- [WORK ORDER]:
Would you give again, exactly as written, the lines from the opening of the records to the line with "frame=DataCatalogtable_node1, [20, 999, 111, 1006]", that line included and pictures excluded?

- [Extracted records]:

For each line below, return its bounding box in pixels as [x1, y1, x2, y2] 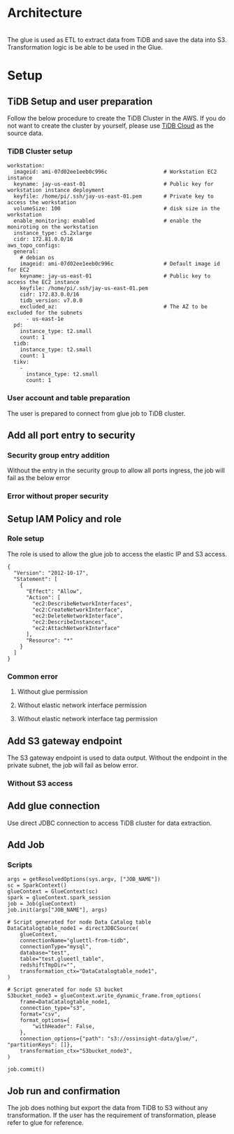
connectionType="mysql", [20, 943, 92, 950]
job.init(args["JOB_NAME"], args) [7, 906, 108, 914]
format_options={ [20, 1017, 71, 1024]
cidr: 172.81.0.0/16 [13, 236, 73, 243]
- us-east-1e [25, 315, 64, 323]
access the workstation [7, 199, 77, 206]
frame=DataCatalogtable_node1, [20, 999, 111, 1006]
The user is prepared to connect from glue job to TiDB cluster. [7, 409, 186, 418]
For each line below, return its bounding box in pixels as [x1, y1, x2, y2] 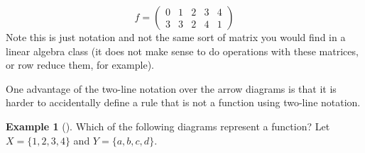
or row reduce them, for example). [6, 57, 154, 72]
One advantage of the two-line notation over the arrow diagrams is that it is [6, 81, 337, 96]
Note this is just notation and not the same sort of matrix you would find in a [6, 30, 346, 44]
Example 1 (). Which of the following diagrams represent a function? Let [6, 118, 330, 133]
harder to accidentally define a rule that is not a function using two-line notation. [6, 95, 361, 110]
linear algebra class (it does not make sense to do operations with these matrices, [6, 43, 359, 58]
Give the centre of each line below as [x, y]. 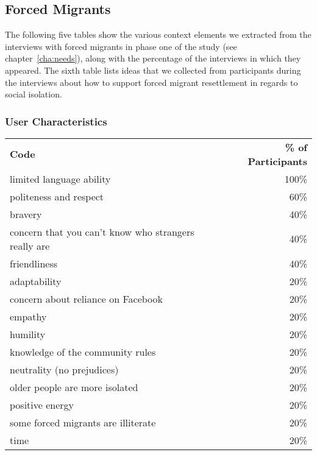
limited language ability [60, 178]
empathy [28, 316]
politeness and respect [57, 196]
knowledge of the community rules [83, 351]
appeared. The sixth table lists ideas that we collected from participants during [153, 70]
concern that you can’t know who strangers [102, 231]
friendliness [34, 263]
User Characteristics [56, 121]
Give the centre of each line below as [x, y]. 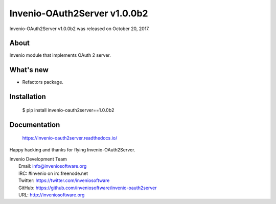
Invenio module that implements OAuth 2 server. [60, 55]
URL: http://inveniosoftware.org [52, 195]
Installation [28, 97]
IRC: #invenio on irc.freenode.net [53, 173]
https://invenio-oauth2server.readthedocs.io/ [70, 138]
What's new [29, 70]
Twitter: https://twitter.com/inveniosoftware [64, 180]
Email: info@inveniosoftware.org [53, 166]
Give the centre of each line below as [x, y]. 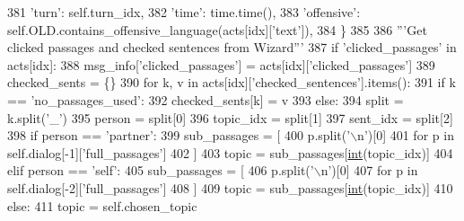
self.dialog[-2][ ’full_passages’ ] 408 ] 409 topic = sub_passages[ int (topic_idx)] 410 [230, 187]
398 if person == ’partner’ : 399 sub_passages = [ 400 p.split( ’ [179, 135]
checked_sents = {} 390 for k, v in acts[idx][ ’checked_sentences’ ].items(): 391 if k [232, 82]
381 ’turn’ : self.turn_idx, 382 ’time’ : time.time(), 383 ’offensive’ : [184, 12]
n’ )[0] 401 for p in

- [RESPONSE]:
For each line below, return its bounding box in pixels as [x1, y1, x2, y2] 
connectionType="mysql", [20, 943, 92, 950]
job.init(args["JOB_NAME"], args) [7, 906, 108, 914]
format_options={ [20, 1017, 71, 1024]
cidr: 172.81.0.0/16 [13, 236, 73, 243]
- us-east-1e [25, 315, 64, 323]
access the workstation [7, 199, 77, 206]
frame=DataCatalogtable_node1, [20, 999, 111, 1006]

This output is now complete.